Not to Eleanor. These are the details that she faces day in and day out; the details that made her life feel not worth living. And then one day, she met Park. It definitely wasn’t love at first sight. He reluctantly scooted over to share his bus seat with her when everyone else blatantly refused her a spot, and then went back to reading his comic book, completely ignoring her. She hated him and his friends, and he hated what sitting with her on the bus could potentially do to his social status. But gradually they grew on each other, and they began to realize even though their lives differed in nearly way possible, they aligned in their senses of humor and interests – the important things. But of course, when a vindictive stepfather is involved, nothing can stay peaches and cream forever, can it?

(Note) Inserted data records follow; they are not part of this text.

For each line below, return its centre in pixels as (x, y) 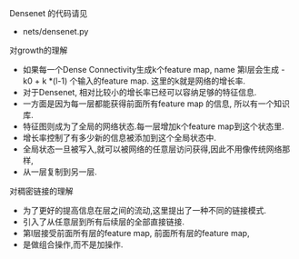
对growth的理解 (39, 50)
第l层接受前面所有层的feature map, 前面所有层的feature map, (136, 233)
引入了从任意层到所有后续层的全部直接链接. (103, 222)
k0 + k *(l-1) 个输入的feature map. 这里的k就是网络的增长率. (134, 81)
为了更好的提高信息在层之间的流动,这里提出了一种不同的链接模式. (144, 210)
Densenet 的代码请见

Eleanor and Park may not have been a literary masterpiece, but every now and then a girl just wants to read a story about love. Even better: first love. You know it’s meant to be when a guy leans over and whispers, “You can be Han Solo… and I’ll be Boba Fett. I’ll cross the sky for you.” There is just nothing that can stand in the way of Star Wars love, people.

There’s not much more I can say about this one. It will tug at your heartstrings, it will make you sad, it will make you furious (especially near the end), it will make you happy, it will make you hopeful, and it will make you laugh. More than anything, it will make you feel. Here’s a prime example: “DeNice and the other girl, the big girl, Beebi, talked to Eleanor now in gym. (Because being assaulted with maxi pads is a great way to win friends and influence people.)”

I apologize for ending with a quotation about maxi pads, but you’re just going to have to deal with it.

Final Rating: 4 out of 5 stars.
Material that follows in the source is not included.